Berkenalan dengan Metode CM
Setelah menikah dan punya anak, saya ingin anak saya kelak bisa belajar dengan cara yang lebih menyenangkan, tidak stres, waktu dan energinya tidak tersia-sia menghafal pelajaran yang dilupakan setelah ujian.
Awalnya saya mencari-cari sekolah yang tanpa PR. Setelah survei sana sini, saya dapati memang ada sekolah yang tidak memberikan PR. Lokasinya tidak terlalu jauh. Sayang, harga SPP-nya mahal dan untuk masuk pun harus berebut slot. Susah ya cari sekolah ideal!
Karena pekerjaan saya adalah workshop organizer, saya banyak mengadakan kelas parenting dan pendidikan anak. Aneka metode lalu lalang di jadwal kelas saya. Nah, tahun 2018, saya berpapasan dengan metode pendidikan Charlotte Mason (CM). Jadilah saya berkenalan dengan para praktisinya.
Kelas demi kelas metode CM saya selenggarakan. Sebagai penyelenggara, saya mesti duduk menyimak sepanjang paparan narasumber. Benar adanya tulisan Miss Mason, ketika pikiran bertemu pikiran, pikiran akan makin berpikir. Belajar dari para praktisi CM ini membuat saya banyak berpikir.
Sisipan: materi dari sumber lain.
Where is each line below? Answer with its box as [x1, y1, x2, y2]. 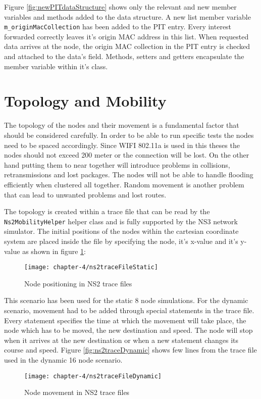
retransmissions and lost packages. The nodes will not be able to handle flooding [4, 169, 253, 180]
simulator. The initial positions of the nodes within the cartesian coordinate [4, 226, 239, 236]
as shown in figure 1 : [22, 245, 86, 256]
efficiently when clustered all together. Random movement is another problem [4, 179, 244, 189]
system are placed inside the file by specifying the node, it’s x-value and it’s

Yang membuat saya tertarik pada metode CM adalah konsep-konsepnya mengenai living books, durasi belajar yang singkat (short lessons), anak-anak diekspos pada puisi, musik, lukisan dan banyak subjek lain (generous curriculum), dan tentu saja – yang saya cari-cari sejak semula – tanpa PR (free afternoon). Intinya, metode CM menawarkan pendidikan yang dulu tidak saya dapatkan di sekolah.
Menimbang Homeschooling
Saat mulai belajar metode CM itu, putri saya Ayi berusia 3 tahun. Dia sudah saya masukkan ke TK pilihan saya. Lokasi TK ini jauh, kurang lebih 18 kilometer perjalanan. Namun, saat itu kami sreg dengan metode pendidikannya yang inklusif. TK tersebut menerima murid berkebutuhan khusus, sehingga anak saya bisa belajar berempati, memahami perbedaan, dan bersosialisasi dengan anak-anak lain dengan memahami bahwa tiap anak itu unik.
Setelah mengenal metode CM, saya berencana Ayi tetap sekolah, tapi di rumah saya dan suami akan menerapkan prinsip-prinsip CM dalam pengasuhan anak. Di rumah, kami rutin membacakan living books. Kami juga mengikuti study group, belajar mendalami tulisan asli Charlotte Mason.
Tak dinyana tahun 2020 mulai merebak pandemi COVID 19, sekolah merumahkan para siswanya. Setelah saya observasi, ternyata kemajuan Ayi cukup pesat saat di rumah saja. Jam tidur siang yang panjang membuat tubuhnya lebih sehat. Saya dan suami juga jadi lebih tenang dan eling dalam berkegiatan, tidak merasa seperti dikejar-kejar waktu.
Perkembangan ini membuat kami tertarik untuk sepenuhnya homeschooling dengan metode CM. Hanya saja kami masih punya dua kekhawatiran terbesar.
Kekhawatiran tentang Sosialisasi
Seingat saya, dulu saya senang bersekolah karena ingin ketemu teman-teman. Jadi saya berpikir, kalau kami homeschooling, bagaimana sosialisasi anak saya ya? Takutnya anak jadi kuper, kudet, tidak punya teman, jadi egois karena tidak terbiasa berbagi.
Dari para homeschooler, saya mendapat penjelasan bahwa anak tetap bisa bersosialisasi tanpa sekolah. Keluarga homeschooler bisa ikut komunitas. Anak bisa bergaul dengan tetangga. Anak bisa ikut kegiatan ini itu. Pandemi ini juga memberi kenyataan lain: keluarga harus berdaya mencarikan kesempatan bersosialisasi bagi anak, saat tidak ada sekolah yang bisa menyediakannya.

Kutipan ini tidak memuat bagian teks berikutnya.